During the follow-up period, after adjusting for traditional cardiovascular risk factors RA was independently associated with a significantly increased risk of CKD (adjusted hazard ratio [aHR] 1.31; 95% confidence interval [CI] 1.23–1.40) and glomerulonephritis (aHR 1.55; 95% CI 1.37–1.76). Increased risk of CKD was also associated with the use of non-steroidal anti-inflammatory drugs, cyclosporine, glucocorticoids, mycophenolate mofetil, and cyclophosphamide. Patients with comorbidities had even greater increased risk of CKD. Moreover, RA patients with concurrent CKD had significantly higher likelihood of developing ischemic heart disease and stroke.

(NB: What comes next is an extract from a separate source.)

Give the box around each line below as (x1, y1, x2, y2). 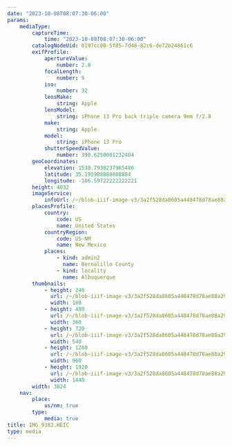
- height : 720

RA patients had higher risk of developing CKD and glomerulonephritis, independent of traditional cardiovascular risk factors. Their increased risk of CKD may be attributed to glomerulonephritis, chronic inflammation, comorbidities, and renal toxicity of antirheumatic drugs. Careful monitoring of renal function in RA patients and tight control of their comorbid diseases and cardiovascular risk factors are warranted.
Citation: Chiu H-Y, Huang H-L, Li C-H, Chen H-A, Yeh C-L, Chiu S-H, et al. (2015) Increased Risk of Chronic Kidney Disease in Rheumatoid Arthritis Associated with Cardiovascular Complications – A National Population-Based Cohort Study. PLoS ONE 10(9): e0136508. https://doi.org/10.1371/journal.pone.0136508
Editor: Emmanuel A. Burdmann, University of Sao Paulo Medical School, BRAZIL
Received: June 1, 2015; Accepted: August 4, 2015; Published: September 25, 2015
Copyright: © 2015 Chiu et al. This is an open access article distributed under the terms of the Creative Commons Attribution License, which permits unrestricted use, distribution, and reproduction in any medium, provided the original author and source are credited
Data Availability: All relevant data are within the paper.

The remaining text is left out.